1. ## Bijection and Functions

Hi, I need some help with understanding bijective functions.

Is the function f(a,b) = (a+1,b) for all (a,b) bijective? I think not because x is not equal to y. Can some please help me with this?

Also similar to this,

f(a,b) = a-1 for all (a,b). Is this function onto or bijective?

Thnaks alot.

2. Originally Posted by kurac
Hi, I need some help with understanding bijective functions.

Is the function f(a,b) = (a+1,b) for all (a,b) bijective? I think not because x is not equal to y. Can some please help me with this?

Also similar to this,

f(a,b) = a-1 for all (a,b). Is this function onto or bijective?

Thnaks alot.
please state the domain and ranges for the functions you have. where are a and b from, where are x and y from?
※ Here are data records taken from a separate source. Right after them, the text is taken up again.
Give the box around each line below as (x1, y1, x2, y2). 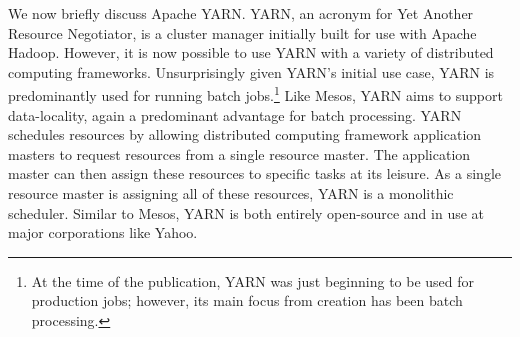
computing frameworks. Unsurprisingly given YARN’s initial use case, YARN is (8, 61, 495, 82)
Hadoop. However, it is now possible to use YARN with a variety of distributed (8, 42, 494, 63)
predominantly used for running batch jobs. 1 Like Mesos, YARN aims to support (8, 82, 503, 106)
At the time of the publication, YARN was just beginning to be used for (31, 270, 475, 291)
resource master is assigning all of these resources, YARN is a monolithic (8, 183, 454, 203)
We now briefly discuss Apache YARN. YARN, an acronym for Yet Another (8, 3, 474, 23)
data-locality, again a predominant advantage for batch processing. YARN (8, 104, 462, 125)
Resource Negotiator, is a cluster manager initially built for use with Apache (8, 22, 477, 43)
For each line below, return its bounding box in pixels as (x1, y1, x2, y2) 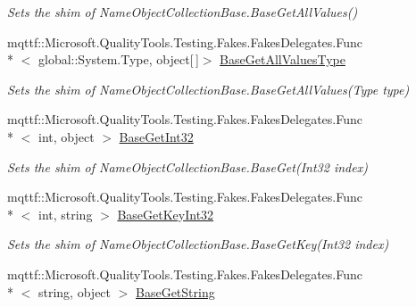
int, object (37, 127, 95, 145)
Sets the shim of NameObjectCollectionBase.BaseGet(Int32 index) (7, 157, 368, 176)
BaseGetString (136, 282, 215, 301)
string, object (37, 282, 112, 301)
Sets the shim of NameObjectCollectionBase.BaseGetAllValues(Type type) (7, 79, 410, 98)
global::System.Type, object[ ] (37, 50, 199, 69)
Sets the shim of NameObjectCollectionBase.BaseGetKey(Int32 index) (7, 235, 389, 253)
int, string (37, 204, 93, 223)

a function is bijective if it is both one to one and onto, so just check those properties. without more info, can't help you beyond that.

Well, lets just consider Z^2, the set of all pairs (a,b), where a, b elements (E) of Z. (Z is domain, collection of all integers)
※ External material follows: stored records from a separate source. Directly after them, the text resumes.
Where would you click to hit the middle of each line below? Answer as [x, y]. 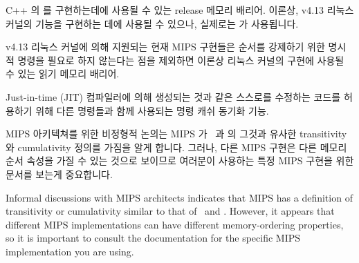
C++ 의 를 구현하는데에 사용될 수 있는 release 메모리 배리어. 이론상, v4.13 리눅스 [180, 10]
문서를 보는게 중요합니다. [59, 174]
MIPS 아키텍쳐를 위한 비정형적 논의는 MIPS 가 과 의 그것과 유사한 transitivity [176, 134]
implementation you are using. [70, 251]
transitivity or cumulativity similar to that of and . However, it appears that [170, 211]
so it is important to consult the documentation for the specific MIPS [153, 238]
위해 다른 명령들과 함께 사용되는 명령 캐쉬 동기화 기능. [152, 110]
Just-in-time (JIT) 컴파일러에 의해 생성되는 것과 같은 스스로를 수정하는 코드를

Hope that is clearer, its all i have been supplied with in my textbook.

4. ignore x and y, i meant to refer to a and b. I dont want to confuse anyone or myself know, im confused enough

5. ## Bijection

Hello kurac
Originally Posted by kurac
Is the function f(a,b) = (a+1,b) for all (a,b) bijective?
Yes, if the domain is the whole of $\mathbb{Z}^2$. You can think of $\mathbb{Z}^2$ as a lattice of points in the $(x, y)$ plane with integer coordinates. The function $f(a, b) = (a+1, b)$, then, maps a point onto its immediate neighbour 1 unit to the right. So it's both one-to-one and onto.
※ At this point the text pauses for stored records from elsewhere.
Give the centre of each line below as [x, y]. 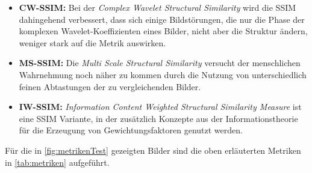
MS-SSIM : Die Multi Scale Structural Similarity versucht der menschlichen [160, 63]
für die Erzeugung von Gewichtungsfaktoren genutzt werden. [131, 130]
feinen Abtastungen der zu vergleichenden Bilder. [110, 86]
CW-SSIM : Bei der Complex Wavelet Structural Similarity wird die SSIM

f(a,b) = a-1 for all (a,b). Is this function onto or bijective?
Presumably, this function is from $\mathbb{Z}^2$ to $\mathbb{Z}$?

If so, it will certainly be onto, because $\forall n \in \mathbb{Z}, \exists a \in \mathbb{Z}, a-1=n$.

But it's not one-to-one, because for a given value of $a$, there are infinitely many possible values of $b$ for which $f(a,b) = a-1$. So it is not bijective.